Five Questions For Michele Bachmann: Redux

Two years ago, avid Garnet Spy fan, Minnesota Congresswoman and darling of the Tea Party Michele Bachmann responded to some questions about the future of the Republican Party and conservatism.

Rep. Bachmann’s prominence on the national stage has grown considerably since then. Because of this higher profile and her recent barnstorming through South Carolina, a key GOP primary state, her post from February of 2009 is re-posted here.

[OK, “avid Garnet Spy fan” may be a bit fanciful.]

Representative Michele Bachmann of Minnesota has become an outspoken – and occasionally controversial – conservative voice in the House of Representatives since her first term began in 2007.  A frequent guest on a variety of news and commentary programs on radio and television, Rep. Bachmann was kind enough to answer “Five Questions For Michele Bachmann.”

What must the GOP do – nationally – to convince voters that it has the best ideas for governing?

First and foremost, Republicans must once again embrace conservative principles, and thankfully if the vote on the Democrats “stimulus” package is any indication, we’re once again finding our conservative voice. We are and always have been the real party of reform and innovation – from health savings accounts to social security reform to reducing the role of government in our lives – we must make it clear that we are the real party of change. When we were in control of the White House and Congress, we squandered an ideal opportunity to advance conservative principles – the principles upon which we were elected – in place of big government programs and spending. Plain and simple, we governed like Democrats. If we refocus our message on core conservative principles, we’ll be winning elections again in no time.

From the TARP, to the automobile company bailout, to Al Franken and the Democrat majority, what should the Republican Party strategy be to get the country solvent both politically and fiscally?

Our government is recklessly burning through money that we don’t even have. It’s an awfully poor example we’re setting for Americans who are struggling with budgeting and debt of their own to see their government have no regard for fiscal accountability whatsoever. Remember, our children and grandchildren are the ones who are going to reap the horror of our reckless ways, and it’s the government that is sticking them with the bill.

>Thankfully, the Republican Party has been outspoken in its belief in real tax cuts and in reiegning in government spending. History has taught us that the best way to stimulate the economy and create jobs is to cut wasteful spending, reduce the tax burden on small businesses and families, and keep money in the private sector. In fact, Republicans have introduced the Economic Recovery and Middle-Class Tax Relief Act of 2009 to do just that.

Do you have any reservations about an Obama presidency? What do you see as a potential positive?

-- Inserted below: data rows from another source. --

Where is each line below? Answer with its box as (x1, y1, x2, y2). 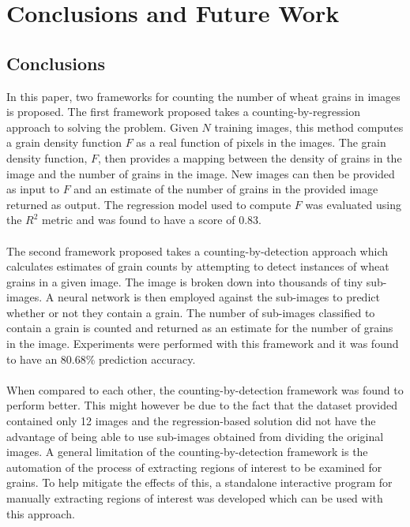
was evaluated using (305, 196, 401, 212)
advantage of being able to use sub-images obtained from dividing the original (6, 428, 384, 444)
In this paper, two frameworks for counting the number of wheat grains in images (6, 88, 401, 104)
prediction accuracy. (99, 350, 196, 367)
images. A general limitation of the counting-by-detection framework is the (6, 443, 368, 460)
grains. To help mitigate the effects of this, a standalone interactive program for (6, 474, 393, 491)
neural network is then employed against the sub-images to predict (58, 289, 380, 305)
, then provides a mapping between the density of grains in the (98, 149, 402, 166)
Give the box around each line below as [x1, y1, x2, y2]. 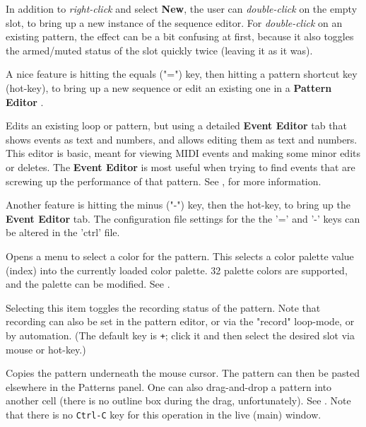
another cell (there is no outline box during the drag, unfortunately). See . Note [6, 393, 351, 408]
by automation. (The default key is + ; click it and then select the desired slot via [6, 327, 355, 342]
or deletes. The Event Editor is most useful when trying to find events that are [6, 159, 355, 174]
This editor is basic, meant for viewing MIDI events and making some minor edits [6, 146, 361, 160]
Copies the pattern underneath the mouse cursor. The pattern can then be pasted [6, 365, 360, 380]
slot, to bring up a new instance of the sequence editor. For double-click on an [6, 15, 343, 30]
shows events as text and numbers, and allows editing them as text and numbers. [6, 131, 358, 146]
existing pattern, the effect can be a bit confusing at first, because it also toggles [6, 29, 354, 44]
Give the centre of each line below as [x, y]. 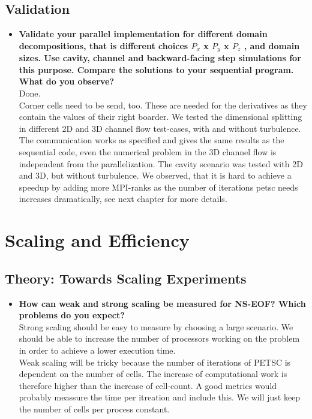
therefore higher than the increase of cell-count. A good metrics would [148, 385]
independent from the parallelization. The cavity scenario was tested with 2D [161, 163]
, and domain [272, 45]
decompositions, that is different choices [103, 45]
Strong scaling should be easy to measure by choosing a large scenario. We [156, 326]
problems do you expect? [72, 315]
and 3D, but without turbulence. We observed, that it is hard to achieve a [155, 175]
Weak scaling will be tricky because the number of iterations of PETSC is [155, 362]
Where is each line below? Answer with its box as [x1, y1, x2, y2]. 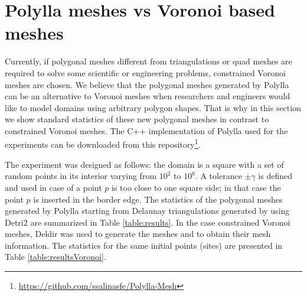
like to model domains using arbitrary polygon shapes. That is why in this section [5, 101, 301, 113]
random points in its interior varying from [5, 170, 157, 182]
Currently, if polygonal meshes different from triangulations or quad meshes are [5, 55, 292, 67]
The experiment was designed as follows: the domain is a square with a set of [5, 158, 284, 170]
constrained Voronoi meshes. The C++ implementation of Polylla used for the [5, 124, 288, 136]
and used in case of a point [5, 181, 102, 193]
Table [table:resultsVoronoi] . [5, 251, 106, 263]
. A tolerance [195, 170, 242, 182]
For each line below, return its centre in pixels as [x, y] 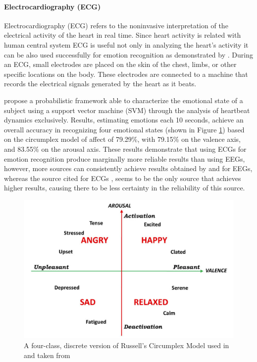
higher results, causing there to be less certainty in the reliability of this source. [125, 188]
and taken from [47, 355]
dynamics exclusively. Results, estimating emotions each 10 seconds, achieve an [124, 120]
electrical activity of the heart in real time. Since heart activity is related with [123, 35]
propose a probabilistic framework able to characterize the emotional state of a [124, 100]
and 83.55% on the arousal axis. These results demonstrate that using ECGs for [125, 149]
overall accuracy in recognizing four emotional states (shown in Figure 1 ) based [124, 129]
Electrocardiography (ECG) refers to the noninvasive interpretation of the [116, 25]
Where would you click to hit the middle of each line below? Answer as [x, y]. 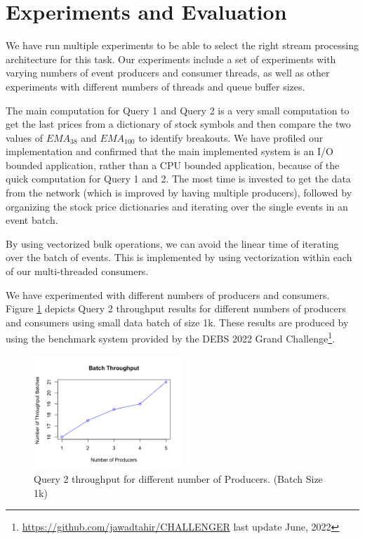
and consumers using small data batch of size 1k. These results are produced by [177, 322]
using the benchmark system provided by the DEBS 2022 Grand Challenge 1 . [170, 338]
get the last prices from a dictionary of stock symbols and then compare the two [178, 124]
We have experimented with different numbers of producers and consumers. [168, 294]
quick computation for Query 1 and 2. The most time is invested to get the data [178, 179]
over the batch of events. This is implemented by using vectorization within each [179, 257]
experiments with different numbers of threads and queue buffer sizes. [155, 86]
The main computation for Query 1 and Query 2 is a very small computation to [178, 110]
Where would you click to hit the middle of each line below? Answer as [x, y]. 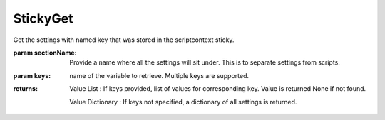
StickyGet [43, 18]
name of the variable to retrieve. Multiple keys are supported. [159, 75]
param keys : [32, 75]
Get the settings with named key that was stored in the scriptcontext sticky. [124, 40]
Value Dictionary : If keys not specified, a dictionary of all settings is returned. [183, 102]
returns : [26, 89]
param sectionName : [45, 53]
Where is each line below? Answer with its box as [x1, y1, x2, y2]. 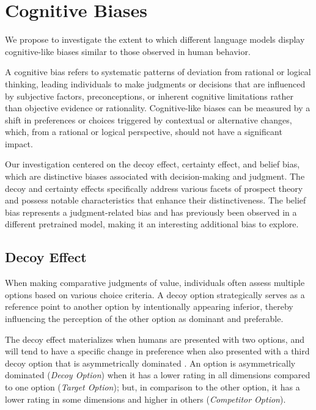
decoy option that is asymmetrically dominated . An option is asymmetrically [5, 356, 296, 369]
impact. [5, 137, 33, 150]
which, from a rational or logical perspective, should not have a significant [5, 125, 282, 138]
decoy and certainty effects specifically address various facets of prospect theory [5, 181, 303, 194]
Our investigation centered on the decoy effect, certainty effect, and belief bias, [5, 158, 300, 170]
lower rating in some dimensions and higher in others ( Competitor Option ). [5, 392, 286, 405]
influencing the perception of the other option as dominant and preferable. [5, 312, 284, 325]
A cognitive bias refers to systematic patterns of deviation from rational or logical [5, 65, 311, 78]
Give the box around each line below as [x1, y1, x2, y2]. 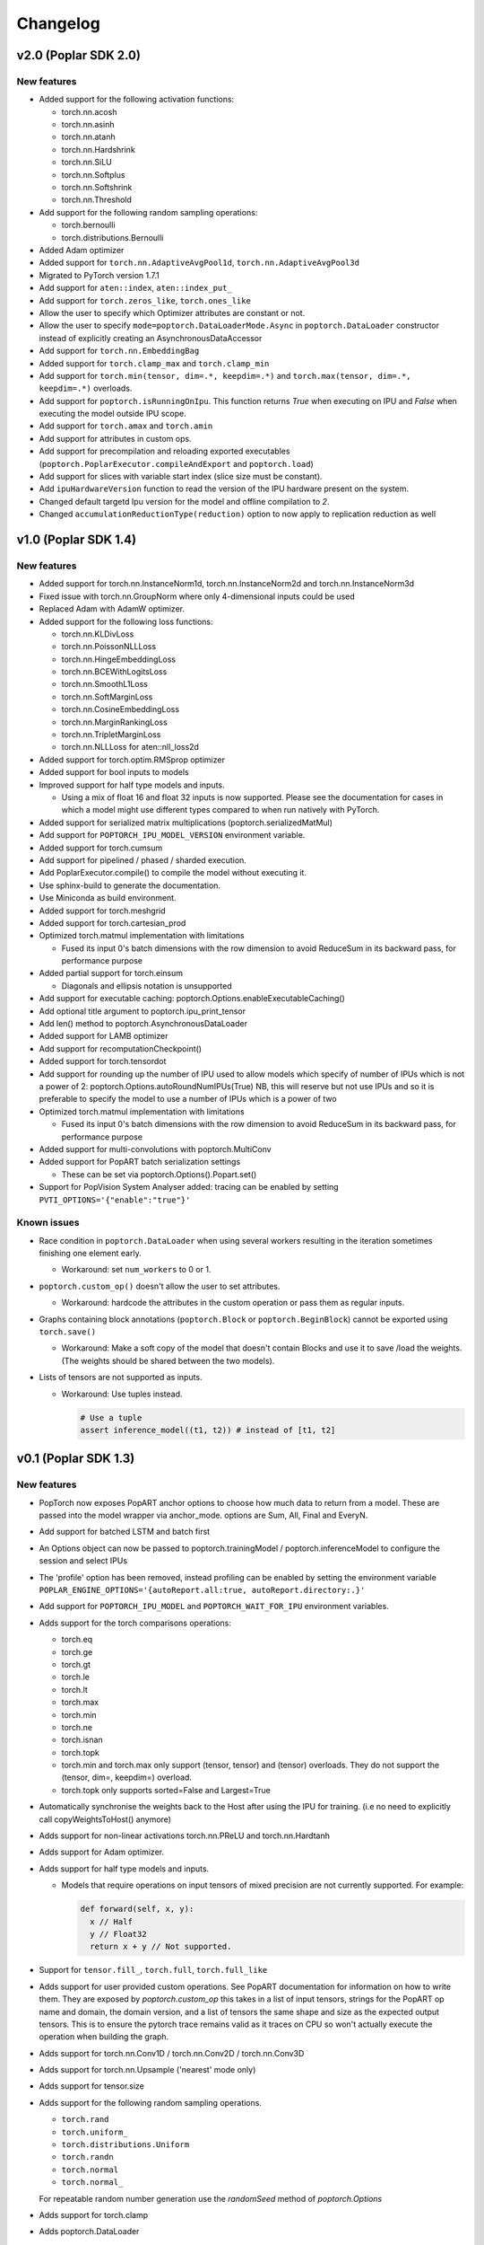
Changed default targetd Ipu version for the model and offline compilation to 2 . [39, 496, 330, 506]
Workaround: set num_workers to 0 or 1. [61, 1264, 212, 1275]
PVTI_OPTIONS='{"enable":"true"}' [39, 1194, 191, 1205]
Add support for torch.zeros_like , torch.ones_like [39, 295, 251, 305]
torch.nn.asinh [61, 119, 115, 130]
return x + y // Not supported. [90, 1941, 232, 1952]
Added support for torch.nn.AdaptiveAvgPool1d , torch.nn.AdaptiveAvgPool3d [39, 257, 360, 269]
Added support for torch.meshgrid [39, 905, 166, 916]
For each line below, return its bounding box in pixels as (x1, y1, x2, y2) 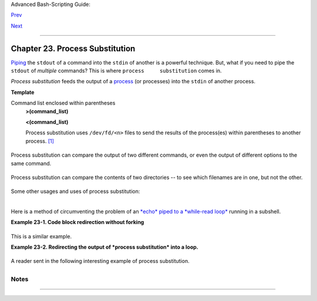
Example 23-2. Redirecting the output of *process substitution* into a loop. (11, 243, 199, 251)
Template (11, 89, 35, 96)
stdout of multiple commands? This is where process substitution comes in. (11, 67, 222, 75)
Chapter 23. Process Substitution (11, 43, 136, 53)
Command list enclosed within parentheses (11, 100, 116, 107)
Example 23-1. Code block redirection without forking (11, 219, 144, 226)
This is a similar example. (11, 232, 72, 240)
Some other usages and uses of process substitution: (11, 188, 140, 195)
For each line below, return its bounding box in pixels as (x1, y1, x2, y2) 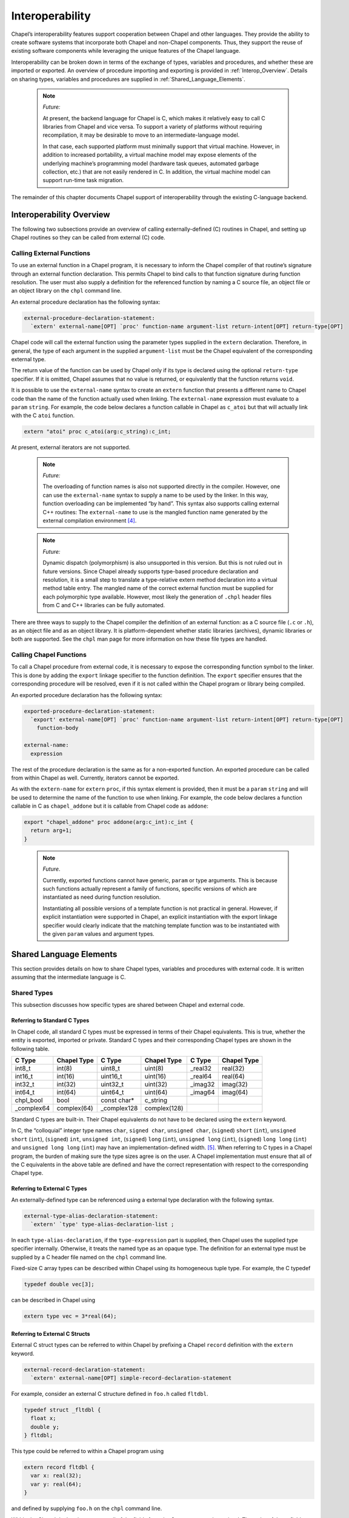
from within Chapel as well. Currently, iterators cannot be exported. (11, 774, 179, 781)
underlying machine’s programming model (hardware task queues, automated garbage (42, 160, 259, 167)
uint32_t (101, 1080, 124, 1088)
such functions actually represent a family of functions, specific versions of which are (42, 885, 257, 892)
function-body (36, 724, 79, 732)
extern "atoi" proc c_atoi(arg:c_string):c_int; (24, 428, 171, 435)
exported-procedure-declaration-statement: (24, 707, 156, 715)
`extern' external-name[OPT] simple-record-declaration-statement (30, 1374, 232, 1381)
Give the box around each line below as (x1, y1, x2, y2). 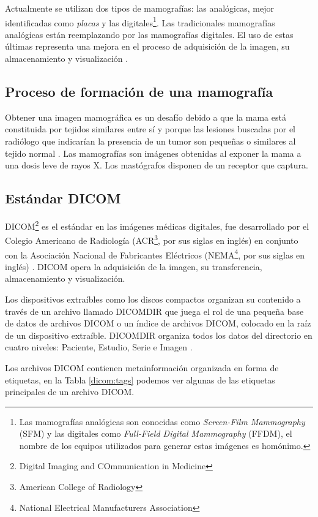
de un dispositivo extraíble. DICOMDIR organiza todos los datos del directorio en (5, 328, 312, 341)
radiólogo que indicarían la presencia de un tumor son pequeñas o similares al (5, 135, 296, 148)
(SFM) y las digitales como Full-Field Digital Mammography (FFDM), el (19, 427, 292, 440)
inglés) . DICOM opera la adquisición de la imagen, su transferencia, (5, 260, 262, 273)
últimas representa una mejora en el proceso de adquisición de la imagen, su (5, 40, 290, 53)
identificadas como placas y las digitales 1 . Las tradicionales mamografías (5, 14, 275, 29)
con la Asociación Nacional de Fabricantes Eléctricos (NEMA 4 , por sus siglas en (5, 246, 305, 261)
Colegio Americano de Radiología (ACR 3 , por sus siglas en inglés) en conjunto (5, 232, 298, 246)
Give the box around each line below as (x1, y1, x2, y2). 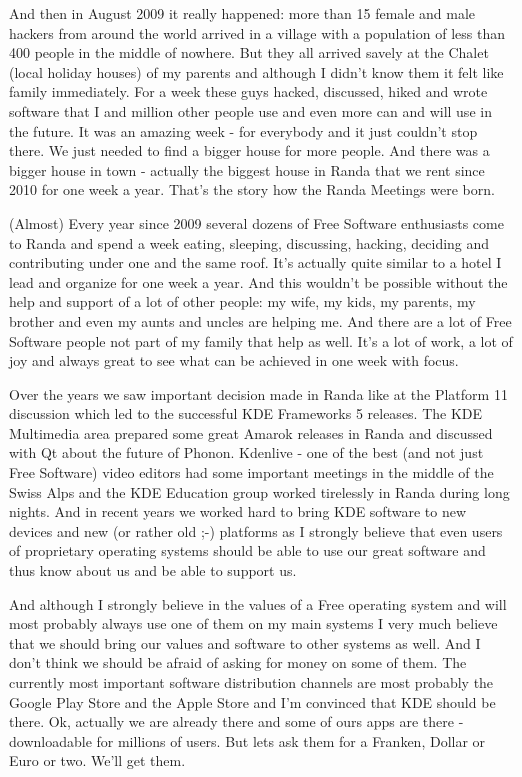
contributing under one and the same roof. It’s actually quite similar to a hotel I (9, 252, 502, 273)
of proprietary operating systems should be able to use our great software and (9, 540, 486, 561)
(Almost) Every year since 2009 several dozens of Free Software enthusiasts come (9, 212, 504, 233)
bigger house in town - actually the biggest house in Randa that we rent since (9, 159, 485, 180)
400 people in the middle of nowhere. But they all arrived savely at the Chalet (9, 42, 489, 63)
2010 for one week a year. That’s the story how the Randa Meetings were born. (9, 179, 495, 200)
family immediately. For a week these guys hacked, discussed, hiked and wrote (9, 81, 488, 102)
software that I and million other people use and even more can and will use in (9, 100, 492, 121)

This is a historic presidency and a proud moment in America’s history. But we must separate the man his policy initiatives. With a liberal Democrat in the White House and liberals in control of the House and Senate, it’s my hope that the Republican minority will be forced to straighten out our own messaging and promote and defend the key principle of fiscal responsibility. Economic stewardship must be our priority not only because it’s right, but because it’s essential to the long-term viability of a prosperous America.

What do you see as the state of conservatism in the United States today?

I’ve said in other interviews in the past that conservatism is not dead; it simply needs to be reignited. When you have Democrats winning seats in Congress by running their campaigns with strong conservative undertones – low taxes, responsible spending, personal responsibility – you know that’s what America wants and expects from its elected officials. We need to once again take hold of those principles and act on them. Only then will the American people begin to trust and embrace the Republican Party.

You’re one of the fresh faces for the GOP. Who do YOU see as that future and why?

There are so many talented leaders in the Republican Party today, that you can’t possibly list them all here and do each of them justice. But Bobby Jindal is one of my favorites and is doing a phenomenal job as Governor of Louisiana. His name’s not going away and as you know, he’s being talked about as a Presidential contender in 2012. The Republican Party is not short on youth and talent, and the great thing is that many of our freshest faces aren’t afraid to embrace and make known their conservative beliefs.